Thank you ,LindaS8876. You have done a super job, again. I made a pair of these yesterday, and they turned out great !!!


----------



## trudys627 (Apr 4, 2011)

they are so cute. I have made a few of these in different colors for my daughter who is pregnant. They don't know what the baby is, so I can't do just pink or just blue. But, I am going to use them as part of the center pieces for her baby shower. I figure I will stuff baby socks in them and then let them hold the balloons on the table.
That way she gets the booties after the shower. 

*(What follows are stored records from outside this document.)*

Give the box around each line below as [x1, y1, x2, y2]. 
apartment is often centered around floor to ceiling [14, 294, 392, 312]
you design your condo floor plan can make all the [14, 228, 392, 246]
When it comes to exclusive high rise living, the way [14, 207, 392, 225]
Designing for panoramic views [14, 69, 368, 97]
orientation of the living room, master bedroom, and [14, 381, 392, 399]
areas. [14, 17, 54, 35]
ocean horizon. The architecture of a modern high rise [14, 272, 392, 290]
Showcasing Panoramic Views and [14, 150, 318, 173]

I so enjoy the forum. Just haven't gotten around to posting any pictures yet.


----------



## JoanCB (May 11, 2011)

Trudys,
What a great idea for a baby shower.


----------



## trudys627 (Apr 4, 2011)

thanks JoanCB. I can't wait to get started on the other baby things once I know what she has. Gee, can you tell it will be my first grandchild? I have been knitting for years, I made all of my daughter and my sons sweaters for years. Now I get to start all over again.


----------



## JoanCB (May 11, 2011)

trudys627 said:


> thanks JoanCB. I can't wait to get started on the other baby things once I know what she has. Gee, can you tell it will be my first grandchild? I have been knitting for years, I made all of my daughter and my sons sweaters for years. Now I get to start all over again.

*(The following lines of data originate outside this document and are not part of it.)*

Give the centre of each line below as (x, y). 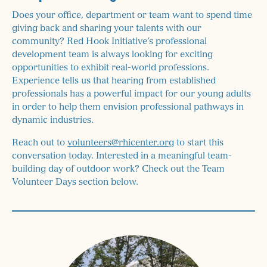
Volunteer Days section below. (75, 182)
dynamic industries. (53, 120)
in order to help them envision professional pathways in (128, 107)
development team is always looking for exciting (112, 55)
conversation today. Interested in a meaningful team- (122, 156)
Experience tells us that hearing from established (114, 81)
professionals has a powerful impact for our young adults (131, 94)
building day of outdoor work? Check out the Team (118, 169)
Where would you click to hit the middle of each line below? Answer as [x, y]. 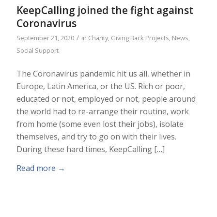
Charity [98, 38]
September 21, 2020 [45, 38]
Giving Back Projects [140, 38]
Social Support [37, 51]
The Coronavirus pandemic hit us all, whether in [103, 73]
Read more [36, 168]
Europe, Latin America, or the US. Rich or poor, [101, 86]
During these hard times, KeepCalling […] [90, 149]
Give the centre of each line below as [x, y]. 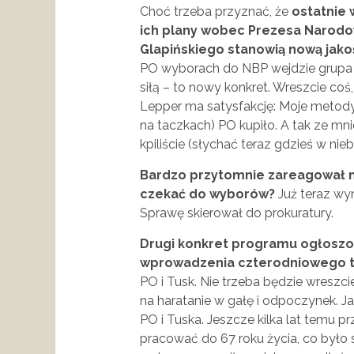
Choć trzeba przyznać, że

Yes, it's wonderful to knit for the little ones. I am now knitting for 5 great-grandchildren aged 3 - 7 years.


----------



## Leonora (Apr 22, 2011)

Thank you LULUBELLE, I was named after my mom, but where my grandmother got the name from I don't know.


Lulubelle said:


> Leonora, I love your name. That is my mom's middle name and I always thought she should have given it to me as my first name. But, she named me after my paternal grandmother, whom I loved, so I am not unhappy it.


----------



## Vicki Keyes (Mar 18, 2011)

Would love to be included on the pattern list! These are precious!! 

[email protected]


----------



## jan072 (Jan 22, 2011)

Hi Dot,
Once again you never disappoint me these are so great and well done. I love them all, just make the patterns available, I'm all for it.

Best regards,
Jan


----------



## JoanCB (May 11, 2011)

Thanks for the patterns. I have made booties and slippers to match my latest baby sweaters.


----------



## Teeple (Feb 5, 2011)

JoanCB Love love the baby sweaters and booties great colors. They are just precious hard to pick favorite, but the last one with Mary Jane booties sweater and hat is my pick.
Boy you ladies sure knit fast. but we get to see pictures so i can't be jealous haha. Keep up the great work and happy knittingxx

Mary


----------



## HelenW (Apr 12, 2011)

They are adorable!!! Great job!!!


----------



## JoanCB (May 11, 2011)

Teeple said:


> JoanCB Love love the baby sweaters and booties great colors. They are just precious hard to pick favorite, but the last one with Mary Jane booties sweater and hat is my pick.
> Boy you ladies sure knit fast. but we get to see pictures so i can't be jealous haha. Keep up the great work and happy knittingxx
> 
> Mary


Thanks Mary. Sure had fun with the booties and slippers. The last one you liked is the 5 -hour sweater. I thought the Mary Jane's looked right with it. The other sweaters are from my pattern "hooded baby sweaters" that I had on a couple weeks ago with the pattern.
JoanCB


----------



## Superdot2007 (May 19, 2011)

JoanCB said:


> Thanks for the patterns. I have made booties and slippers to match my latest baby sweaters.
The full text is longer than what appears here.